CUARTO.- Y si ello es así, y si se tiene en cuenta que la naturaleza jurídica de la amenaza como constitutiva de delito leve se integra, según su propio contexto, por la conminación de un mal anunciado de palabra, siempre que el mal con el que se amenazare no sea constitutivo de delito; de donde se infiere que, para la recta aplicación del precepto penal, es preciso tener muy en cuenta la significación de las palabras que se hubieren proferido, para deducir con acierto si las mismas pueden estimarse como conminadoras del propósito de causar en la persona, en el honor o en los bienes del que se conceptúe amenazado un daño o menoscabo que pueda tener una existencia real y verdadera, la conclusión resultante no es otra sino la ya adoptada en la instancia, en orden a la tipificación de los hechos declarados probados.

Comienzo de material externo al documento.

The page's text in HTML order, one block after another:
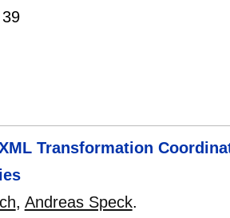
39
Transformation
, Andreas Speck.

Para ello ha de tenerse en cuenta que los hechos nucleares del tipo aplicado han sido valorados y percibidos a través de la inmediación probatoria de la juzgadora, quien motiva su decisión sobre la base de lo actuado en autos.

Es de tener en cuenta, en otro orden de cosas, al respecto de la calificación de los hechos que se hace en la sentencia recurrida, en la que se degrada la solicitada por la acusación, que el artículo 171.4 del código penal , redactado conforme a la Ley Orgánica 1/2004, eleva a delito conductas desarrolladas en el ámbito doméstico o familiar que hasta su entrada en vigor eran castigadas como falta prevista por el artículo 620.2 del código penal . Por ello el tratamiento punitivo de la amenaza viene mediatizado por el contenido de la misma, imposición de condiciones o su gravedad, además de por la posible relación entre sujeto activo o pasivo de la acción, siendo tema sabido que el delito de amenazas se consuma con la llegada del anuncio a su destinatario y su ejecución consiste en la conminación de un mal, con apariencia de seriedad y firmeza, sin que sea necesaria la producción de la perturbación anímica que el autor persigue, de manera que basta con que las expresiones utilizadas sean aptas para amedrentar a la víctima.

Procede, en consecuencia, la desestimación del recurso de apelación interpuesto, con la consiguiente ratificación de la sentencia recurrida.



QUINTO.- No obstante la desestimación del recurso de apelación en lo que a la cuestión de fondo concierne, se considera que no procede hacer imposición de las costas de la presente alzada a la parte recurrente, en función de los términos en que ha sido planteado el tema, no apreciándose temeridad o mala fe procesal.

En atención a lo expuesto, en nombre del rey en virtud de los poderes concedidos por la constitución

Fallo

Desestimando el recurso de apelación interpuesto por la representación procesal de Eugenio , contra la sentencia dictada en fecha 26 de febrero del año en curso por el Juzgado de lo Penal de esta ciudad, en autos de Procedimiento Abreviado número 370/2017, confirmamos dicha resolución, sin hacer expresa imposición de las costas procesales de la presente alzada a las partes apelantes.

Dedúzcase testimonio de esta resolución, y remítase en unión de los autos originales al Juzgado de procedencia.

Así, por esta nuestra sentencia, de la que se unirá certificación al rollo de Sala y otra a los autos originales para su remisión al Juzgado de procedencia para su ejecución, lo pronunciamos, mandamos y firmamos.

PUBLICACION Leída y publicada fue la anterior sentencia por el Ilmo. Sr. Magistrado Ponente, estando el mismo celebrando Audiencia Pública, en el día de la fecha, certifico.